Records from a dataset:
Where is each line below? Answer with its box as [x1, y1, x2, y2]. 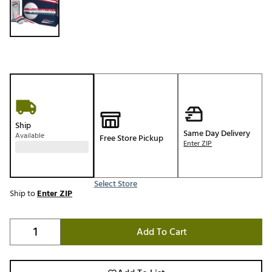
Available [15, 130, 44, 142]
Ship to [10, 186, 37, 201]
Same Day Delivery [183, 126, 251, 140]
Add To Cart [136, 224, 187, 240]
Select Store [93, 177, 137, 191]
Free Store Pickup [99, 131, 163, 145]
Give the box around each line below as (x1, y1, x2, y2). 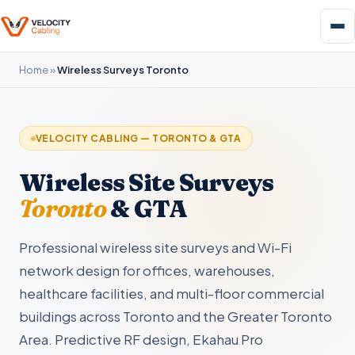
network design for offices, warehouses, (19, 261, 275, 279)
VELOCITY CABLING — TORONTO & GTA (36, 132, 242, 144)
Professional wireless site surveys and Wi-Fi (19, 239, 292, 256)
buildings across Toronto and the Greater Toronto (19, 307, 332, 325)
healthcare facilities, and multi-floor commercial (19, 284, 324, 302)
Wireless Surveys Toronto (57, 63, 189, 76)
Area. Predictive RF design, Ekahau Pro (19, 330, 263, 348)
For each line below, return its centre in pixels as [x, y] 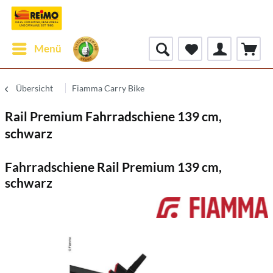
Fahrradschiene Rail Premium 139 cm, [113, 167]
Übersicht [34, 88]
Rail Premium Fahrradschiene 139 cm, [113, 116]
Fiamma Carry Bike [108, 88]
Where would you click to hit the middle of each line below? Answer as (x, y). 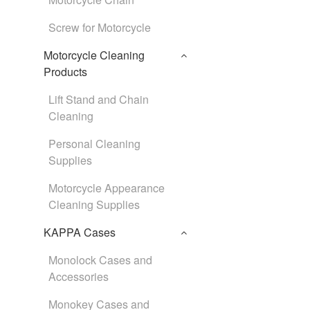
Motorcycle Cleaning (94, 55)
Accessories (79, 276)
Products (65, 72)
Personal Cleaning (94, 144)
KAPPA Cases (80, 232)
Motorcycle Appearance (107, 188)
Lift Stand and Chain (99, 99)
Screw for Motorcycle (100, 27)
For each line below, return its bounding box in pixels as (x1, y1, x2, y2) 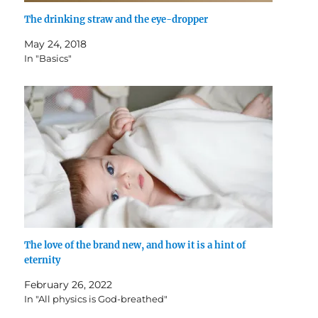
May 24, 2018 (24, 38, 87, 51)
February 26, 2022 (24, 278, 113, 292)
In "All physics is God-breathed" (24, 293, 168, 305)
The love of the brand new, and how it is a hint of (24, 239, 246, 252)
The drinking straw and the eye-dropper (24, 13, 209, 26)
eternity (24, 254, 61, 267)
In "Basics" (24, 53, 72, 65)
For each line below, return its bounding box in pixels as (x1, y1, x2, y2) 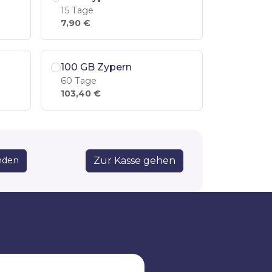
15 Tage (61, 4, 93, 16)
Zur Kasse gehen (93, 154, 175, 166)
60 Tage (61, 75, 97, 86)
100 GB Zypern (61, 61, 132, 73)
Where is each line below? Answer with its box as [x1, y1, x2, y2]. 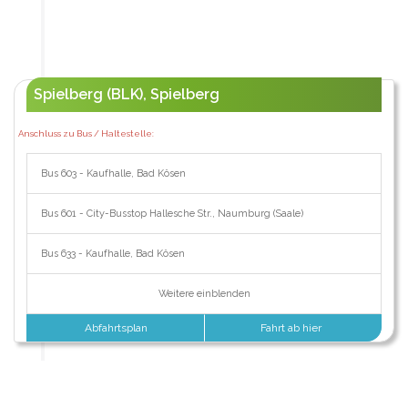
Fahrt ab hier [260, 321, 325, 334]
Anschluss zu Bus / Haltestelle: [17, 127, 154, 138]
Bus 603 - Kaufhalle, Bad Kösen [40, 167, 186, 179]
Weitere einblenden [158, 287, 250, 300]
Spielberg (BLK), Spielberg [33, 85, 219, 103]
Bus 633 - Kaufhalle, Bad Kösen [40, 247, 185, 260]
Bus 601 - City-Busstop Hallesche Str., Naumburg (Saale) [40, 207, 303, 219]
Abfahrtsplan [82, 321, 148, 334]
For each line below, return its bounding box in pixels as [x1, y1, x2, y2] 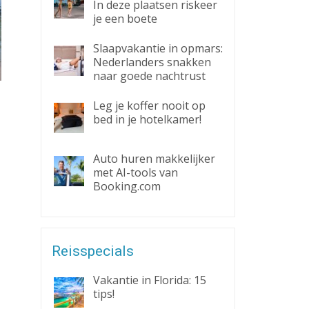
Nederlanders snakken [92, 54, 211, 70]
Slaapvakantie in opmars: [92, 41, 223, 56]
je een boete [92, 11, 157, 26]
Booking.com [92, 179, 161, 194]
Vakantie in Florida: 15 [92, 272, 206, 288]
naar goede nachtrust [92, 68, 206, 83]
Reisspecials [51, 243, 134, 259]
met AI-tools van [92, 165, 178, 180]
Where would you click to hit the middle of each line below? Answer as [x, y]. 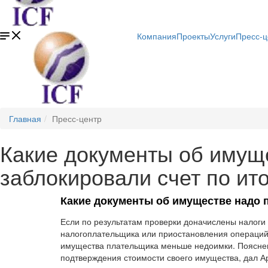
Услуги [223, 36]
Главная [25, 118]
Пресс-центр [77, 118]
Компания [157, 36]
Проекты [193, 36]

EXERCISE DESCRIPTION: Render all entries verbatim, excluding any pictures they hold.

EXERCISE RESPONSE:
Where is each line below? Answer with its box as [x1, y1, x2, y2]. 
Available [15, 130, 44, 142]
Ship to [10, 186, 37, 201]
Same Day Delivery [183, 126, 251, 140]
Add To Cart [136, 224, 187, 240]
Select Store [93, 177, 137, 191]
Free Store Pickup [99, 131, 163, 145]
Give the box around each line below as (x1, y1, x2, y2). 
network design for offices, warehouses, (19, 261, 275, 279)
VELOCITY CABLING — TORONTO & GTA (36, 132, 242, 144)
Professional wireless site surveys and Wi-Fi (19, 239, 292, 256)
buildings across Toronto and the Greater Toronto (19, 307, 332, 325)
healthcare facilities, and multi-floor commercial (19, 284, 324, 302)
Wireless Surveys Toronto (57, 63, 189, 76)
Area. Predictive RF design, Ekahau Pro (19, 330, 263, 348)
For each line below, return its centre in pixels as [x, y] 
Fahrradschiene Rail Premium 139 cm, [113, 167]
Übersicht [34, 88]
Rail Premium Fahrradschiene 139 cm, [113, 116]
Fiamma Carry Bike [108, 88]
Where would you click to hit the middle of each line below? Answer as (x, y). 
Motorcycle Cleaning (94, 55)
Accessories (79, 276)
Products (65, 72)
Personal Cleaning (94, 144)
KAPPA Cases (80, 232)
Motorcycle Appearance (107, 188)
Lift Stand and Chain (99, 99)
Screw for Motorcycle (100, 27)
For each line below, return its bounding box in pixels as (x1, y1, x2, y2) 
May 24, 2018 (24, 38, 87, 51)
February 26, 2022 (24, 278, 113, 292)
In "All physics is God-breathed" (24, 293, 168, 305)
The love of the brand new, and how it is a hint of (24, 239, 246, 252)
The drinking straw and the eye-dropper (24, 13, 209, 26)
eternity (24, 254, 61, 267)
In "Basics" (24, 53, 72, 65)
For each line below, return its bounding box in pixels as (x1, y1, x2, y2) 
15 Tage (61, 4, 93, 16)
Zur Kasse gehen (93, 154, 175, 166)
60 Tage (61, 75, 97, 86)
100 GB Zypern (61, 61, 132, 73)
Where is each line below? Answer with its box as [x1, y1, x2, y2]. 
Fahrt ab hier [260, 321, 325, 334]
Anschluss zu Bus / Haltestelle: [17, 127, 154, 138]
Bus 603 - Kaufhalle, Bad Kösen [40, 167, 186, 179]
Weitere einblenden [158, 287, 250, 300]
Spielberg (BLK), Spielberg [33, 85, 219, 103]
Bus 633 - Kaufhalle, Bad Kösen [40, 247, 185, 260]
Bus 601 - City-Busstop Hallesche Str., Naumburg (Saale) [40, 207, 303, 219]
Abfahrtsplan [82, 321, 148, 334]
For each line below, return its bounding box in pixels as [x1, y1, x2, y2] 
Nederlanders snakken [92, 54, 211, 70]
Slaapvakantie in opmars: [92, 41, 223, 56]
je een boete [92, 11, 157, 26]
Booking.com [92, 179, 161, 194]
Vakantie in Florida: 15 [92, 272, 206, 288]
naar goede nachtrust [92, 68, 206, 83]
Reisspecials [51, 243, 134, 259]
met AI-tools van [92, 165, 178, 180]
Where would you click to hit the middle of each line below? Answer as [x, y]. 
Услуги [223, 36]
Главная [25, 118]
Пресс-центр [77, 118]
Компания [157, 36]
Проекты [193, 36]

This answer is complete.